▶ **Work instruction**
Write each entry out again exactly, with nothing omitted.

▶ **Records provided**
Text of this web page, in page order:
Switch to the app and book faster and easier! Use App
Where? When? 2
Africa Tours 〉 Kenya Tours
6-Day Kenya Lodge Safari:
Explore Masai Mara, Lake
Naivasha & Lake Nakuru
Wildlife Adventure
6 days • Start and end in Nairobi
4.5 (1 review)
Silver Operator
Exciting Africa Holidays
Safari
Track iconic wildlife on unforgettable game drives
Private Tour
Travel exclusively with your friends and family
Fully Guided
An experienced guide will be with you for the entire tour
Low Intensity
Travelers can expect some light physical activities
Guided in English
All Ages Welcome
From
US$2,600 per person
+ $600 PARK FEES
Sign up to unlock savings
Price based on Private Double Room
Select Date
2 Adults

▶ **Output for this exercise**
Text of this web page, in page order:
Switch to the app and book faster and easier! Use App
Where? When? 2
Africa Tours 〉 Kenya Tours
6-Day Kenya Lodge Safari:
Explore Masai Mara, Lake
Naivasha & Lake Nakuru
Wildlife Adventure
6 days • Start and end in Nairobi
4.5 (1 review)
Silver Operator
Exciting Africa Holidays
Safari
Track iconic wildlife on unforgettable game drives
Private Tour
Travel exclusively with your friends and family
Fully Guided
An experienced guide will be with you for the entire tour
Low Intensity
Travelers can expect some light physical activities
Guided in English
All Ages Welcome
From
US$2,600 per person
+ $600 PARK FEES
Sign up to unlock savings
Price based on Private Double Room
Select Date
2 Adults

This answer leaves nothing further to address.